### Task
Return only the lines from the top of the data down to the one that holds "NumPy’s linalg.eig function.", both included, without any pictures.

____________

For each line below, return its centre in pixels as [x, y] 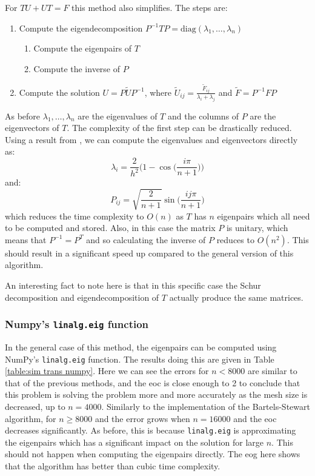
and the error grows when [142, 418]
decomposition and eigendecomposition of [82, 297]
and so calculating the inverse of [146, 239]
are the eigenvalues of [118, 116]
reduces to [235, 239]
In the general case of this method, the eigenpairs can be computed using [141, 347]
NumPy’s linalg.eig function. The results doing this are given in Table [140, 359]
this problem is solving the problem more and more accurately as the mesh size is [156, 394]
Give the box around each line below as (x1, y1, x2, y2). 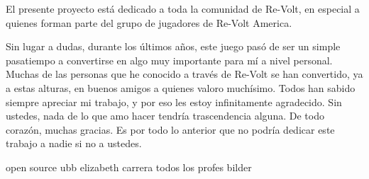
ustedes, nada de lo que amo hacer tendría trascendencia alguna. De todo (6, 108, 324, 123)
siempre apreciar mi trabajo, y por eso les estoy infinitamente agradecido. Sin (6, 94, 342, 109)
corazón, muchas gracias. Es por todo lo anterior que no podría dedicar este (6, 122, 335, 137)
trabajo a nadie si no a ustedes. (6, 136, 142, 151)
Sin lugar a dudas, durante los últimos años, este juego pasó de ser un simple (6, 39, 341, 54)
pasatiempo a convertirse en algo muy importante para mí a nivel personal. (6, 52, 333, 67)
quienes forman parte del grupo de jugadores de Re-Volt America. (6, 15, 292, 30)
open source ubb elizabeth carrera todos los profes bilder (6, 159, 252, 174)
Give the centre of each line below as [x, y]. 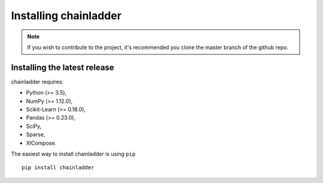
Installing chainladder [66, 16]
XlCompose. [41, 143]
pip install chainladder [58, 168]
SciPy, [34, 126]
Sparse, [36, 135]
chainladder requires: [37, 81]
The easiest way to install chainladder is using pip [73, 154]
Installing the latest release [63, 67]
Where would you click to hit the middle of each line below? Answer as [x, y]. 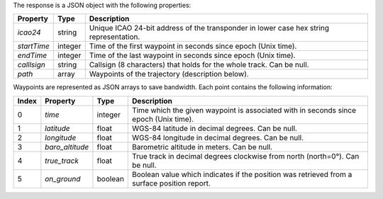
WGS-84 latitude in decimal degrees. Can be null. [215, 128]
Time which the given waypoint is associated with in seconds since [244, 110]
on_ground [63, 178]
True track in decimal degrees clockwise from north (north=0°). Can [246, 156]
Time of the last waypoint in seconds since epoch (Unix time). [192, 55]
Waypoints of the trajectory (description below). [169, 74]
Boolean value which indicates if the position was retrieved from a [242, 174]
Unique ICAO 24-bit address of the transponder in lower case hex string [209, 28]
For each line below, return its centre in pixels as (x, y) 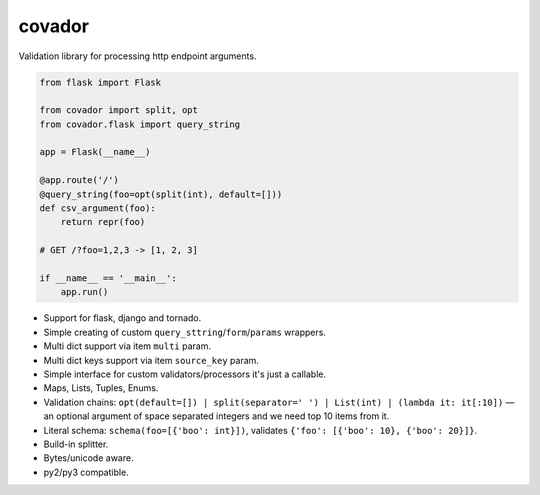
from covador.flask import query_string (139, 124)
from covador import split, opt (119, 110)
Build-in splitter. (76, 444)
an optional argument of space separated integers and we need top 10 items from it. (216, 416)
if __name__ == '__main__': (108, 278)
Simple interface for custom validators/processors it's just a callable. (185, 374)
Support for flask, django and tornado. (122, 318)
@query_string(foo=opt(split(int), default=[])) (161, 194)
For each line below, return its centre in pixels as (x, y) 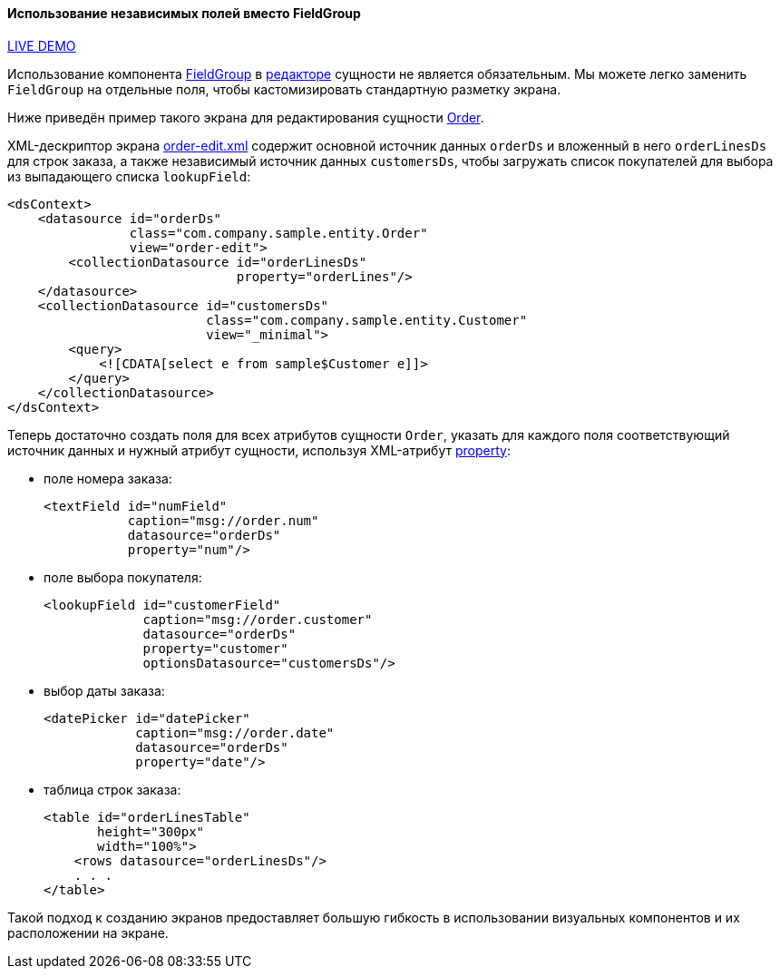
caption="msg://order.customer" (258, 619)
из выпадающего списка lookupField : (129, 176)
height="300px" (151, 831)
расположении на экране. (88, 932)
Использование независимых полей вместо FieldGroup (184, 13)
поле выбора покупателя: (123, 577)
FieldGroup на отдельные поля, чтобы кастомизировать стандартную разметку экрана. (284, 89)
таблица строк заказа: (112, 789)
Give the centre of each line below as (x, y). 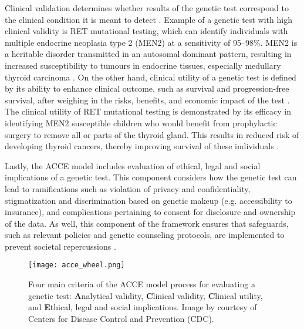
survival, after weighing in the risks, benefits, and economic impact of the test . (147, 100)
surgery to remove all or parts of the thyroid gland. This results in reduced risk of (152, 134)
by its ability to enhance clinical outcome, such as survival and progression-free (147, 88)
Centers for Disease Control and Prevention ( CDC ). (121, 318)
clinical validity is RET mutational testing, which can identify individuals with (146, 31)
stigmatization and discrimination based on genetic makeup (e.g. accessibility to (148, 200)
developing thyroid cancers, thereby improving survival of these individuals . (142, 146)
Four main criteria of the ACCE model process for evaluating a (142, 284)
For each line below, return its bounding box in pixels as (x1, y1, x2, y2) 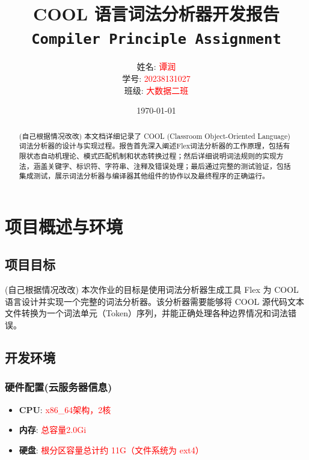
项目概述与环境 (5, 213, 123, 238)
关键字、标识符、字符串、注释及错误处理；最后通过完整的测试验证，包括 (47, 161, 291, 171)
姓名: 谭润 (136, 60, 176, 73)
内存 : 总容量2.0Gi (19, 423, 87, 436)
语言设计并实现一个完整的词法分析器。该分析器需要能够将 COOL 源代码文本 (5, 295, 304, 307)
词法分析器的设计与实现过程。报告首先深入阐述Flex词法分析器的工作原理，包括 (19, 141, 283, 151)
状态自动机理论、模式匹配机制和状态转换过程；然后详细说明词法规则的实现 (26, 150, 277, 161)
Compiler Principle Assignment (31, 31, 281, 48)
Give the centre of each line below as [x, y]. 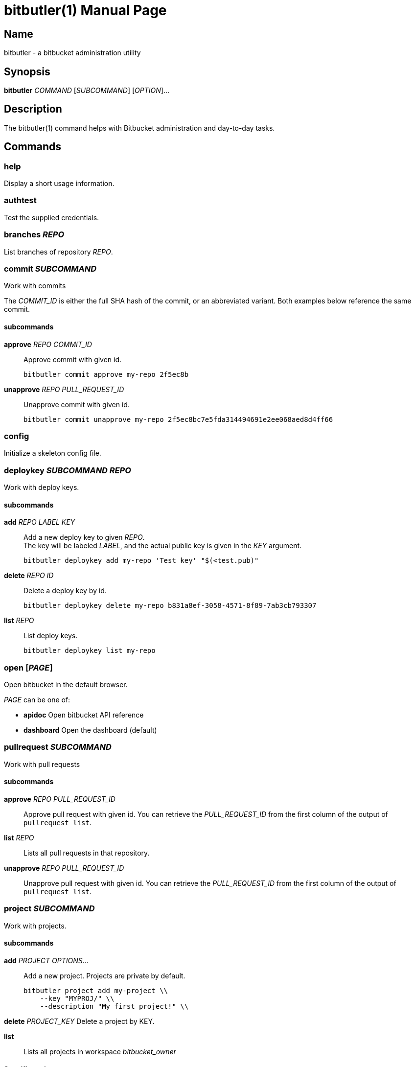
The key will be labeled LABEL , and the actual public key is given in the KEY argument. [163, 546]
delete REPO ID [29, 576]
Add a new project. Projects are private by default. [104, 975]
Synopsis [27, 71]
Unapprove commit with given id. [77, 404]
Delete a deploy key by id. [65, 591]
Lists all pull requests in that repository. [87, 853]
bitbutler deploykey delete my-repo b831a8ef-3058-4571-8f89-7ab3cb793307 [170, 606]
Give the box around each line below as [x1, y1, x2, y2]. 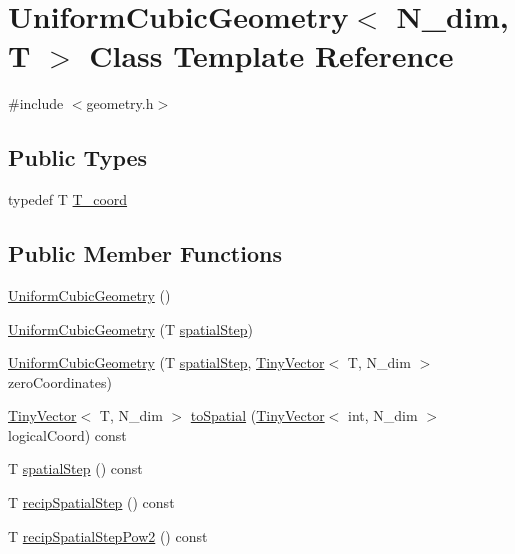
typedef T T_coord [8, 189, 128, 210]
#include [8, 93, 64, 114]
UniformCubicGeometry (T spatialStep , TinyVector [8, 352, 325, 373]
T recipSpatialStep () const [8, 492, 175, 513]
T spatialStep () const [8, 458, 143, 479]
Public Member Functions [8, 238, 282, 269]
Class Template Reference [89, 35, 454, 76]
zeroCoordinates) [8, 371, 112, 392]
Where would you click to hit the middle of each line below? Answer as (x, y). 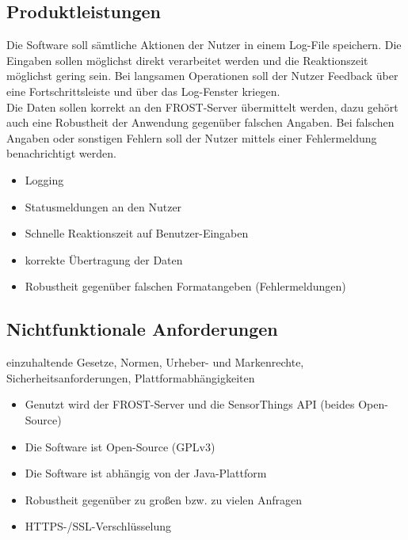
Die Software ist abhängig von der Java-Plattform (146, 473)
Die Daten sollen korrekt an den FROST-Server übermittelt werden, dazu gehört (202, 106)
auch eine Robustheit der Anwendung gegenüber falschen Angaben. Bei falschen (200, 122)
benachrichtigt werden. (61, 153)
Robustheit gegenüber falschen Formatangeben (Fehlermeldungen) (185, 286)
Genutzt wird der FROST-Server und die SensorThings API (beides (190, 404)
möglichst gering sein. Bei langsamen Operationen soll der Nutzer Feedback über (202, 76)
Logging (44, 179)
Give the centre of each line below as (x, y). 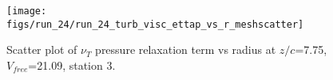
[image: (27, 11)
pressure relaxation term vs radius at (186, 50)
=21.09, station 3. (72, 65)
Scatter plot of (42, 50)
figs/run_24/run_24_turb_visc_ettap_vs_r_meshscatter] (155, 24)
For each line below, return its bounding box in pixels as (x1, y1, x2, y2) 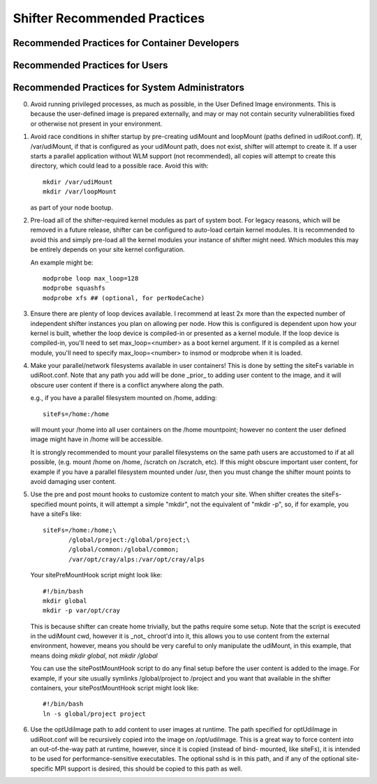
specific (30, 764, 54, 773)
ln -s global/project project (43, 709, 147, 718)
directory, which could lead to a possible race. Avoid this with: (30, 161, 209, 170)
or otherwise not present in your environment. (30, 119, 163, 128)
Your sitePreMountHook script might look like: (30, 571, 163, 579)
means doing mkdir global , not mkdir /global (30, 651, 158, 660)
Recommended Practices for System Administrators (13, 82, 244, 94)
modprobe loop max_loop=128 (43, 274, 139, 282)
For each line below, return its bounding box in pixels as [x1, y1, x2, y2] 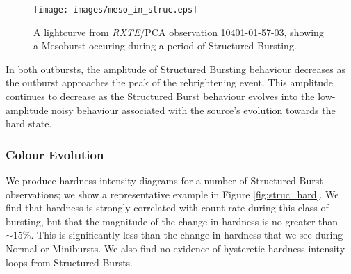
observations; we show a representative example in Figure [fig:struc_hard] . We [6, 186, 339, 201]
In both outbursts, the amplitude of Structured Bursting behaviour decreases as [6, 61, 345, 76]
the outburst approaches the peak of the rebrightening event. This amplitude [6, 75, 333, 90]
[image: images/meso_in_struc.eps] [33, 5, 198, 15]
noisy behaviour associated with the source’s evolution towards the [51, 102, 336, 117]
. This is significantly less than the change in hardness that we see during [31, 227, 343, 242]
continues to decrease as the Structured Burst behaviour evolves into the [6, 89, 315, 104]
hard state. [6, 116, 52, 131]
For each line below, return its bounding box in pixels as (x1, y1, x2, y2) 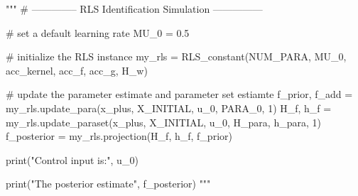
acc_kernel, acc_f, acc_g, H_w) (6, 62, 148, 77)
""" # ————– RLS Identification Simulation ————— (6, 1, 263, 16)
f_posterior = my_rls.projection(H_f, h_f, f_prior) (6, 129, 232, 143)
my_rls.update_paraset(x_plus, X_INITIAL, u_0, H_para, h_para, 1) (6, 114, 321, 129)
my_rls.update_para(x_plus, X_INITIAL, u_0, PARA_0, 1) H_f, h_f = (6, 100, 332, 115)
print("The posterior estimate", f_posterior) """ (6, 176, 211, 191)
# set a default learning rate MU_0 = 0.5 (6, 25, 190, 40)
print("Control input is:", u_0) (6, 152, 139, 167)
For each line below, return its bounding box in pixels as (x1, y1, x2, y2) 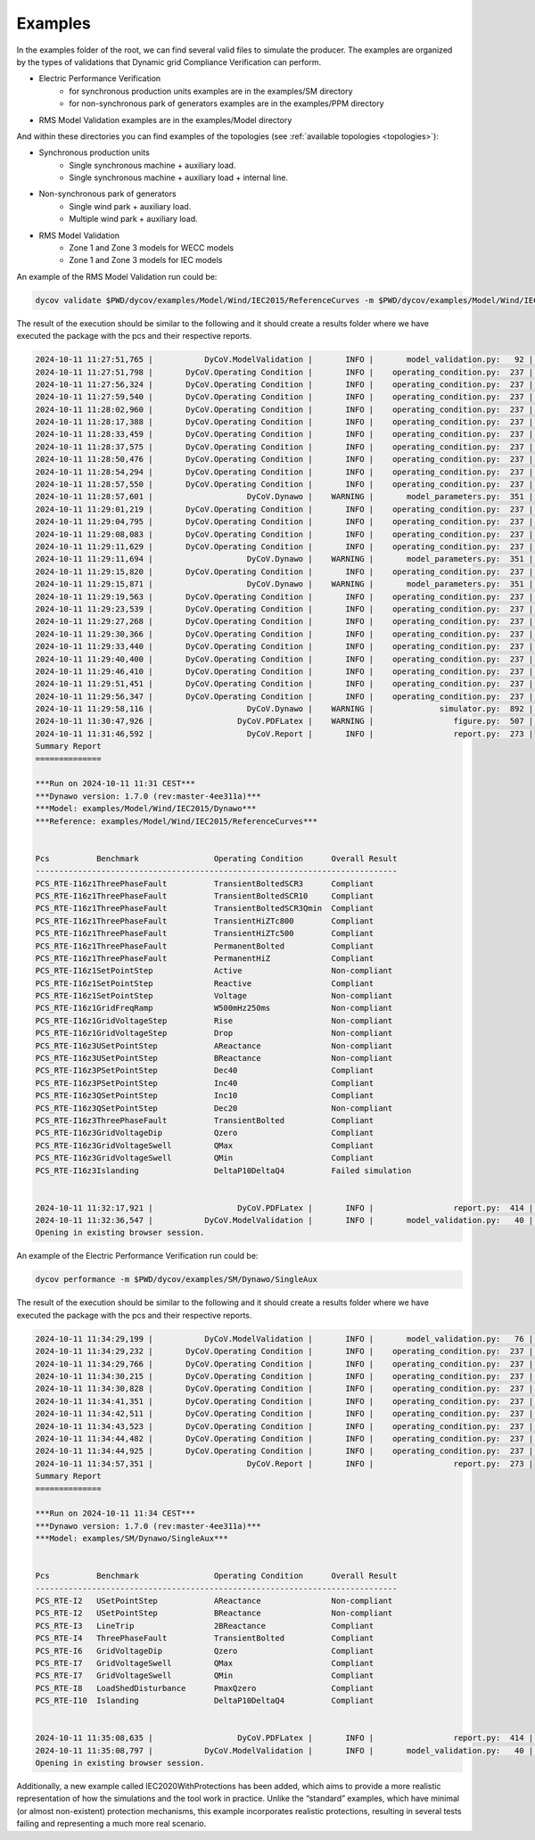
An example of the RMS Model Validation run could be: (16, 271, 218, 282)
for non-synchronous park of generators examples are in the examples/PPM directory (69, 98, 384, 109)
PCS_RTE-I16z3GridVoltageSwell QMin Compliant (35, 1153, 374, 1163)
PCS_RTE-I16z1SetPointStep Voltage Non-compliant (35, 990, 393, 1001)
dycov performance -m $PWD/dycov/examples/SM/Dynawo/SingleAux (35, 1275, 318, 1285)
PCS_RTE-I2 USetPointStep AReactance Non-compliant (35, 1596, 393, 1606)
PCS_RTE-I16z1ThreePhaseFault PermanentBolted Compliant (35, 941, 374, 951)
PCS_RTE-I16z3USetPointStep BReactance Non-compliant (35, 1053, 393, 1064)
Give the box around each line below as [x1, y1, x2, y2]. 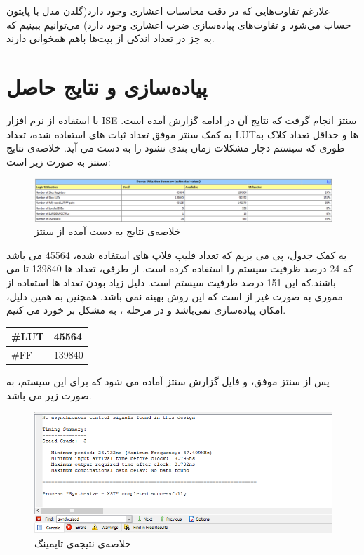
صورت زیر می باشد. [6, 387, 92, 402]
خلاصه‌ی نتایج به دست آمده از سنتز [34, 224, 181, 239]
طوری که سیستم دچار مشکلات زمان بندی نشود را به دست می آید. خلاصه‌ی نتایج [6, 140, 345, 155]
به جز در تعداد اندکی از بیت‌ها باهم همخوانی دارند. [6, 31, 215, 46]
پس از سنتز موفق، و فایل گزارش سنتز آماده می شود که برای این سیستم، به [6, 374, 330, 389]
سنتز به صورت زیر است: [6, 154, 111, 168]
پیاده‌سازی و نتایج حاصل [6, 72, 208, 100]
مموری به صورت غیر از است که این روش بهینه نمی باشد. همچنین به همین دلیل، [6, 288, 343, 303]

____________

### Solution for this exercise
For each line below, return its centre in pixels as [x, y] 
and the error grows when [142, 418]
decomposition and eigendecomposition of [82, 297]
and so calculating the inverse of [146, 239]
are the eigenvalues of [118, 116]
reduces to [235, 239]
In the general case of this method, the eigenpairs can be computed using [141, 347]
NumPy’s linalg.eig function. The results doing this are given in Table [140, 359]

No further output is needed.